To understand this we must be a bit more precise. The state of a quantum system is described by a statistical operator $\hat{\rho}$, i.e., a positive semidefinite self-adjoint operator with $\mathrm{Tr} \hat{\rho}=1$. The state is a pure state if and only if there's a normalized vector $\Psi$ rangle such that $\hat{\rho}=|\Psi \rangle \langle \Psi |.$
Now take an arbitrary state $\hat{\rho}$ of a two-particle system. Then the state of one of the particles is defined as the socalled reduced state. To define it let $|a,b \rangle$ be an arbitrary product basis of the two-particle Hilbert space. Then the reduced state of particle 1 is
$$\hat{\rho}_1 = \sum_{a,a',b} |a \rangle \langle a,b|\hat{\rho}|a',b \rangle \langle a'|.$$
Now take as an example two spins as above and consider the entangled state defined as $\hat{\rho}=|\Psi \rangle \langle \Psi |$
$$|\Psi \rangle =\frac{1}{\sqrt{2}} (|\uparrow,\uparrow \rangle + |\downarrow,\downarrow \rangle).$$
Then
$$\hat{\rho}_1 = \sum_{a,a',b} |a \rangle \langle a'| \langle a,b|\Psi \rangle \langle \Psi|a',b \rangle.$$
Now
$$\langle a,b|\Psi \rangle=\frac{1}{\sqrt{2}} (\delta_{a,\uparrow} \delta_{b,\uparrow} + \delta_{a,\downarrow} \delta_{b,\downarrow}.$$
This leads to
$$\sum_b \langle a,b|\Psi \rangle \langle \Psi|a',b \rangle = \frac{1}{2} (\delta_{a,\uparrow} \delta_{a',\uparrow} + \delta_{a,\downarrow}{a',\downarrow})),$$
and thus finally
$$\hat{\rho}_1=\frac{1}{2} (|\uparrow \rangle \langle \uparrow | + |\downarrow \rangle \langle \downarrow|=\frac{1}{2} \hat{1}.$$
The spin state of particle 1 is thus completely undetermined, i.e., it's an unpolarized particle.

 

[PeroK]

Ok. Suppose the state becomes $|\uparrow \downarrow \rangle$. Suppose the first state $\uparrow$ belongs to particle A. So A has state $\uparrow$. What will be what we measure at the side of particle B?

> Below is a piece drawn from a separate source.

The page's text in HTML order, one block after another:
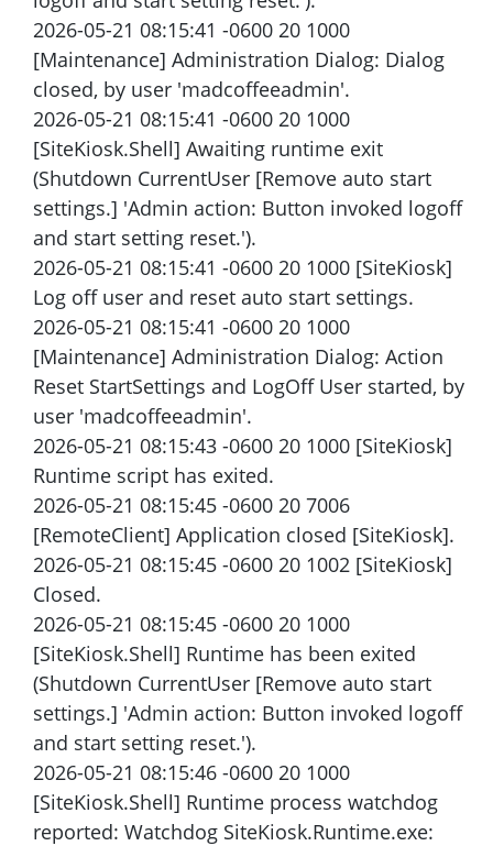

By definition particle $B$ is in the state $\downarrow \rangle$.

 

[entropy1]

By definition particle $B$ is in the state $\downarrow \rangle$.

Which eigenvector on side B would that be?

Or: the state of B is defined before it is measured, right?

 

[vanhees71]

What do you mean by $\psi_{\uparrow}$?

It's the corresponding component of $|\psi \rangle$ in the expansion in the $\sigma_z$-basis with eigenvalue $\uparrow$ (as I said, I find the notation with the arrows a bit ideosyncratic, but what can one do if it's so widely used)?

 

[PeroK]

This is also very misleading popular-science talk. Right is that the single-particle state in a two-particle system that is in an entangled pure state is in a mixed state.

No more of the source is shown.